How many lines in the entries below include the word "доставки"? Respond with the number only.

═════ RECORDS FOR THIS TASK ═════

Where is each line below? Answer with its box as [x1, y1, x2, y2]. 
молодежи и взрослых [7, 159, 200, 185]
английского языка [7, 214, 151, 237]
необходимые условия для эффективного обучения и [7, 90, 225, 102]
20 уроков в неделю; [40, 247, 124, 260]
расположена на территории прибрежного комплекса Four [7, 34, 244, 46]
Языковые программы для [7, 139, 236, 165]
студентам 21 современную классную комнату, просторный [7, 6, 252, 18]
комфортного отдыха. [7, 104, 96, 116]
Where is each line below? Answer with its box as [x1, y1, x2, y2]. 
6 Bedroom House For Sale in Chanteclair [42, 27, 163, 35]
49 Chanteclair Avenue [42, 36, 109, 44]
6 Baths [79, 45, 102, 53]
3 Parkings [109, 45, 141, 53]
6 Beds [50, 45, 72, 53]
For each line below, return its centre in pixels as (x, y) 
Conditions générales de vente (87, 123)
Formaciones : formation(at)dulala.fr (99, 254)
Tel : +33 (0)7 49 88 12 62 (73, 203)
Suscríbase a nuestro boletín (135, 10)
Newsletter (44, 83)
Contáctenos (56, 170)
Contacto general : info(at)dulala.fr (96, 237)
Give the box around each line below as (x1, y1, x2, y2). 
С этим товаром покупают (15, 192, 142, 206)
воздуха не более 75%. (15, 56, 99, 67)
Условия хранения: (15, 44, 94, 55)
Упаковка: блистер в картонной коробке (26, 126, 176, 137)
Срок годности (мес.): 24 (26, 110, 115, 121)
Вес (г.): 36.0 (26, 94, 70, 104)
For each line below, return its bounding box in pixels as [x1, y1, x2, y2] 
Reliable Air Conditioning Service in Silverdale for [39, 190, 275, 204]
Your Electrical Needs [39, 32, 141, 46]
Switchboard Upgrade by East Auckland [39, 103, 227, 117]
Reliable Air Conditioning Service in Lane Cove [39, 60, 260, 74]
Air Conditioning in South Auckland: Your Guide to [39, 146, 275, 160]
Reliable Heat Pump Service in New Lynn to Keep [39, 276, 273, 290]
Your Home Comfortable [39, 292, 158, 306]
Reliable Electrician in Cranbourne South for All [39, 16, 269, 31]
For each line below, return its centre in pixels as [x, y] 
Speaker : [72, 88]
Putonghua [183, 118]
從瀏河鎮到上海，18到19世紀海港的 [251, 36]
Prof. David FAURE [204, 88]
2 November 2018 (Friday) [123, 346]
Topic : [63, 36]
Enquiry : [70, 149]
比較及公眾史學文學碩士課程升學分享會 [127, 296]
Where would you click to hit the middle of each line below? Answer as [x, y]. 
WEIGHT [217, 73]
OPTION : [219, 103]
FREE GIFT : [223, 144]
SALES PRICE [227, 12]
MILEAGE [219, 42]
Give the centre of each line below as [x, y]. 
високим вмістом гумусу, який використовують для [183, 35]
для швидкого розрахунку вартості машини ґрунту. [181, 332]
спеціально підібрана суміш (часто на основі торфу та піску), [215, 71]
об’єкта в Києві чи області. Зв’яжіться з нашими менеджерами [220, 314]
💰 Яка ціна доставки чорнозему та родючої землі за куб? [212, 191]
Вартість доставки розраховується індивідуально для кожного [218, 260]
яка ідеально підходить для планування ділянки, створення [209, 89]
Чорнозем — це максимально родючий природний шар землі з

═════

> EXERCISE OUTPUT: 2